BEGIN
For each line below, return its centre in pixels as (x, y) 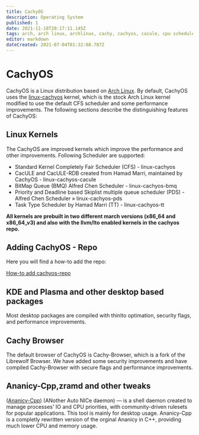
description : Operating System (45, 17)
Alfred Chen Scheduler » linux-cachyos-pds (68, 198)
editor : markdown (28, 39)
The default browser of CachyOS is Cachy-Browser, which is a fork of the (96, 355)
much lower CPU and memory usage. (52, 425)
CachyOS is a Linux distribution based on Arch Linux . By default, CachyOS (97, 90)
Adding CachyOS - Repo (52, 248)
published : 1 (22, 23)
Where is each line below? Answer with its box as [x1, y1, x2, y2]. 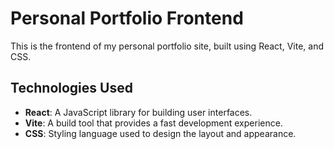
END
§ **Directions**: Each record is to be restated word for word; no picture goes in.

§ **Task solution**:
For each line below, return its centre in pixels as (x, y) 
description : Operating System (45, 17)
Alfred Chen Scheduler » linux-cachyos-pds (68, 198)
editor : markdown (28, 39)
The default browser of CachyOS is Cachy-Browser, which is a fork of the (96, 355)
much lower CPU and memory usage. (52, 425)
CachyOS is a Linux distribution based on Arch Linux . By default, CachyOS (97, 90)
Adding CachyOS - Repo (52, 248)
published : 1 (22, 23)
Where is each line below? Answer with its box as [x1, y1, x2, y2]. 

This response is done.